Dans le vin, tous les arguments pour y aller doucement étaient pourtant recevables: les contenants sont lourds à transporter et fragiles, ce n’est pas un produit suffisamment formaté par le marketing pour se vendre correctement sans un minimum de conseil, d’argumentation, voire une dégustation… Mais, même pour ce secteur, le confinement a mis le feu aux poudres.

« Dès la rédaction de nos contrats de commercialisation, il y a cinq ans, nous ne voulions pas que nos franchisés voient le web comme un concurrent »

Jérôme Guilluy, directeur général d’Emova

En novembre 2020, la part des ventes en ligne avait doublé par rapport à l’année précédente chez la Vignery. Et les investissements doivent suivre, si l’on veut convaincre les franchisés. Chez Cash Express, c’est l’explosion. «Nous avons dû accélérer les investissements prévus en digital: alors que le budget initial était de 300.000 euros sur trois ans, nous en avons déboursé la moitié dès 2020», souligne Lionel Logiacco.

Pour permettre son accélération dans le numérique, le groupe Emova a dû donner des gages à ses franchisés quant à la simplicité du mécanisme et à leur intérêt financier. Après une première période de tests chez Monceau Fleurs à la rentrée 2020, des recadrages ont été opérés.

Face à la complexité de l’offre initialement prévue par le siège, encore trop de points de vente refusaient les commandes passées sur le site centralisé et préféraient laisser à l’atelier parisien le soin de confectionner et envoyer les bouquets. Ce semi-échec a convaincu l’enseigne de revoir sa copie pour augmenter le taux d’acceptation des commandes par les magasins les plus proches, afin de livrer plus vite.

Un test grandeur nature

«Nous avons travaillé en collaboration avec les représentants des franchisés pour adapter la gamme de bouquets et réfléchir ensemble à la composition et aux tarifs pour leur assurer un bon niveau de marge», précise Nicolas Dubois. En parallèle, le groupe a pris soin d’expliquer à ses partenaires les coûts d’acquisition d’un client internet et les investissements d’infrastructure informatique qu’il devait supporter, pour justifier sa commission d’apporteur d’affaires.

Après une tournée nationale en janvier, la direction du réseau espère avoir trouvé le juste équilibre pour convaincre tout le monde d’embarquer sur l’autoroute du digital.

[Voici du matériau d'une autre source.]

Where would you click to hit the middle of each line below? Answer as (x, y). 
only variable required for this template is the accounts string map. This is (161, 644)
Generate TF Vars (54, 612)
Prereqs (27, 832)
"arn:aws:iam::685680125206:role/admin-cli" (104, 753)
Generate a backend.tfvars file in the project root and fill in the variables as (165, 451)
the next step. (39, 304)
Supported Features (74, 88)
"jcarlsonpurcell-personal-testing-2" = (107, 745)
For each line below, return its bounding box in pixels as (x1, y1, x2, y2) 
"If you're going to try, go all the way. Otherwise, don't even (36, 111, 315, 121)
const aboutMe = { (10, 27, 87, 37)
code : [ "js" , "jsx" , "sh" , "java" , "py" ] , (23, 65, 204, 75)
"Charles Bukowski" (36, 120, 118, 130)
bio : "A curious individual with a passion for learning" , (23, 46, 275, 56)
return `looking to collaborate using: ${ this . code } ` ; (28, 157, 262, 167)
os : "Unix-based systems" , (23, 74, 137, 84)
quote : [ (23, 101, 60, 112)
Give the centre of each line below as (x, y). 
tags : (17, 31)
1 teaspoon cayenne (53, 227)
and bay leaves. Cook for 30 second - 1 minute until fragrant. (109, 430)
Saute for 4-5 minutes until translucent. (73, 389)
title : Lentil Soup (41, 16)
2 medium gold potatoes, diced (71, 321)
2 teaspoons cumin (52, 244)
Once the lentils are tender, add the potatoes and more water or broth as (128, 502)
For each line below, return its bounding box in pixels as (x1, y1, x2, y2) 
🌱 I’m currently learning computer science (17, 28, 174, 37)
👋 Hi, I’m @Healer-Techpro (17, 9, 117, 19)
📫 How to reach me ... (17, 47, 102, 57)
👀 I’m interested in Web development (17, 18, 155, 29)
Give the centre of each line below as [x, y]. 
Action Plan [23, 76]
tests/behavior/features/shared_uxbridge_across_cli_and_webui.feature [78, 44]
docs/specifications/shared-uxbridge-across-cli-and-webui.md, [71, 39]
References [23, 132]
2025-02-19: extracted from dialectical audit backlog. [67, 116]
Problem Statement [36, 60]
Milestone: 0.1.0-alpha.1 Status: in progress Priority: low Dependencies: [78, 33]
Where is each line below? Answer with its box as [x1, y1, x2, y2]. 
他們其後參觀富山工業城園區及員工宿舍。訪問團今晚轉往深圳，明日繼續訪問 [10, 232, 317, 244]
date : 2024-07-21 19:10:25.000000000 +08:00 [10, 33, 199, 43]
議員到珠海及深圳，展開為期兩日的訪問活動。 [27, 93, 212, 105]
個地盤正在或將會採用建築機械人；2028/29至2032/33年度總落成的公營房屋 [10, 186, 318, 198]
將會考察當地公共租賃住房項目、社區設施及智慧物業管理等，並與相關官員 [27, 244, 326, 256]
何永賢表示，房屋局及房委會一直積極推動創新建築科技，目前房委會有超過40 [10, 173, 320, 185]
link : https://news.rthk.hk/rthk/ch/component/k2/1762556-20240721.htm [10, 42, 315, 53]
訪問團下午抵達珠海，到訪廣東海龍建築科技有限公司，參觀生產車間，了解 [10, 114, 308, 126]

Dès la Saint-Valentin, le groupe s’est offert un test grandeur nature.

Pour la fête des amoureux, près de cent magasins des quatre enseignes Emova ont rejoint l’application Uber Eats pour proposer la livraison de bouquets en trente minutes chrono. L’histoire ne dit pas si le livreur avait le sourire, mais en réussissant ce pari, la franchise a retrouvé le sien.